I stepped toward the doorway. The sunlight was harsh after the cool shadows of the house. “Can I stop by every couple days to check on you?”
He shrugged. “Si quiere.” He held onto the doorjamb as I stepped away from the cabin. “You know,” he said, “it took me almost two hours to bury those dogs.”
“I’m sorry,” I said. “I wish you’d let me help.”
“The soil is pretty hard. Lots of rocks. They could have helped, but they didn’t.”
“Who could have helped?”
“Hijos.”
“What kids?”
“On the road, you know. They were on the-” he stopped and pantomimed holding onto handlebars.
“Motorcycles? Motorbikes?”
“Si. The two of them. They saw me digging. They could have helped.”
Reuben was living in the wrong century. If he expected two youngsters out from town on a lark to stop, hop a barbed wire fence, and offer manual labor, he was more senile than I thought… especially if they recognized him.

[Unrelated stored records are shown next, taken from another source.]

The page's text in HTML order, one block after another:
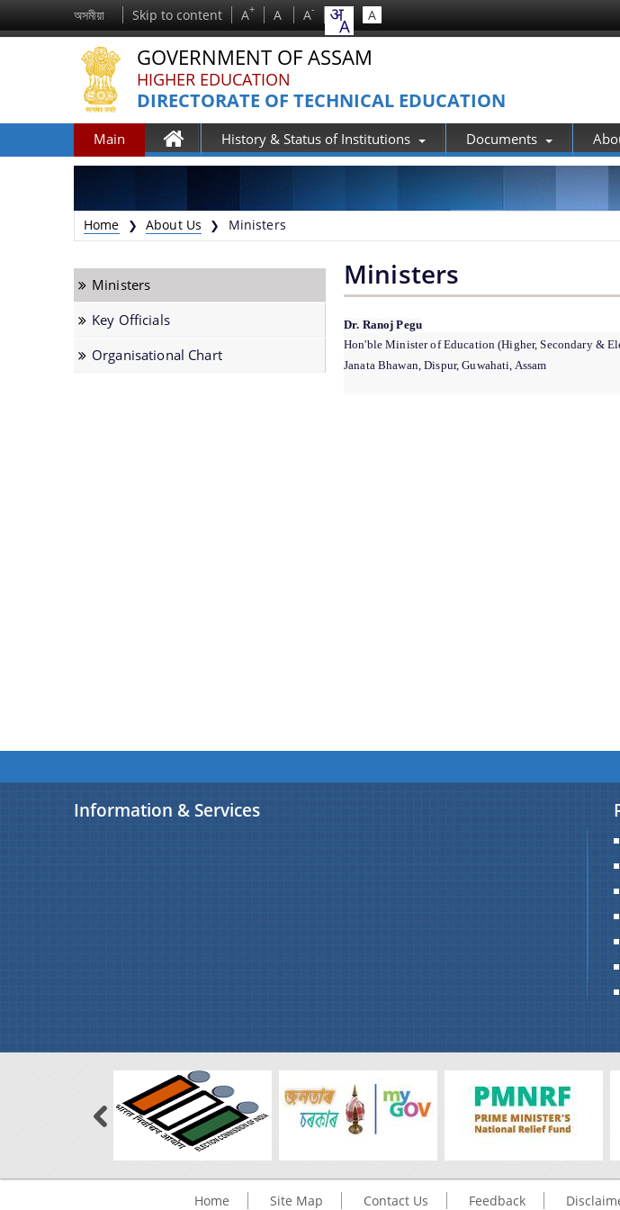
অসমীয়া Skip to content A+ A A- A
GOVERNMENT OF ASSAM
HIGHER EDUCATION
DIRECTORATE OF TECHNICAL EDUCATION
Main
Home
History & Status of Institutions Documents
Home ❯ About Us ❯ Ministers
Ministers
Key Officials
Organisational Chart
Ministers
Dr. Ranoj Pegu
Hon'ble Minister of Education (Higher, Secondary &
Janata Bhawan, Dispur, Guwahati, Assam
Information & Services
Home Site Map Contact Us Feedback
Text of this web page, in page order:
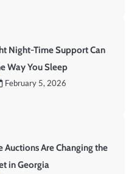
Night-Time Support Can
Way You Sleep
February 5, 2026
Auctions Are Changing the
in Georgia
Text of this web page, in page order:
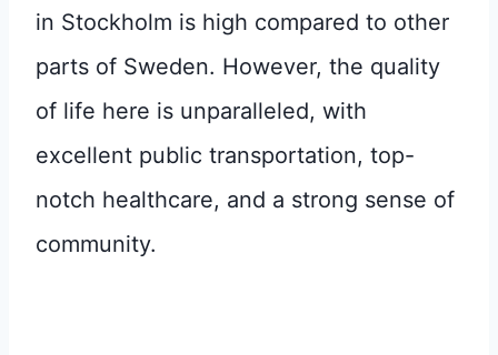
in Stockholm is high compared to other
parts of Sweden. However, the quality
of life here is unparalleled, with
excellent public transportation, top-
notch healthcare, and a strong sense of
community.
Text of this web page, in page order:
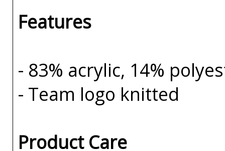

Even saying “Good morning” to an old, smelly, gun-toting legend like Reuben Fuentes was the stuff of which Truth or Dare games were made.
“You didn’t recognize them?”
He shook his head and waved a hand again.
“Do you think it was kids who killed the dogs? Maybe on a dare? Something like that?”
He shook his head immediately, reinforcing my impression that he had a culprit already in his shaky sights.
“I really wish you’d let us help you, Reuben.”
“You tell Estelita to come visit,” he said, and I knew our conversation was over.
I thanked him for the beer and settled into the seat of the patrol car, cussing myself for being such a gutless wonder. I should have pushed him into a chair and struggled my way through his language and mine until he understood that we could help him find the son of a bitch who killed his pets. All he had to do was tell us what he knew.
And then I realized, as I turned around and headed the patrol car out the two-track, that he understood me perfectly well. I was the one who didn’t understand. Reuben Fuentes didn’t want my help.
7
The lane from Reuben Fuentes’s cabin to the county road was six-tenths of a mile. During the long minutes it took me to negotiate that distance without ripping out the oil pan of 310, my county car, I tried to formulate a short list of people who might have killed the old man’s dogs.
Reuben’s only neighbor, Herb Torrance, lived in the ranch headquarters four miles down the county road. His cattle roamed the countryside, maybe even grazed on property leased from Reuben. I didn’t know for sure. But all three of the little dogs banded together wouldn’t amount to much more than a fly strike on Herb’s Brangus cattle.
I ruled out a casual passerby as the culprit, and that conclusion didn’t require much brilliance.
Few people cruised this end of the county except during hunting seasons, and no seasons were open now. More probable, local kids might have been responsible for the killing of the dogs. To hear Glenn Archer talk, such behavior wasn’t beyond his tribe.
More than once during the past year our department had gotten wind of teenagers doing stupid things under the guise of whatever dare game was the latest fad. Rumor had it that old Reuben would shoot trespassers. I had no doubt that some teenager would dare a friend to sneak as close to the old cabin as he could…and maybe even poison one of the dogs as a lark. Or all of them.
Nothing was easier than soaking a frankfurter in sweet antifreeze as a lethal tidbit. And really enterprising delinquents could cook up far worse in a chemistry class. If that had been the case, I hoped the little bastards were really clever, using a chemical that would nail their hides to the barn when the medical examiner finished his analysis.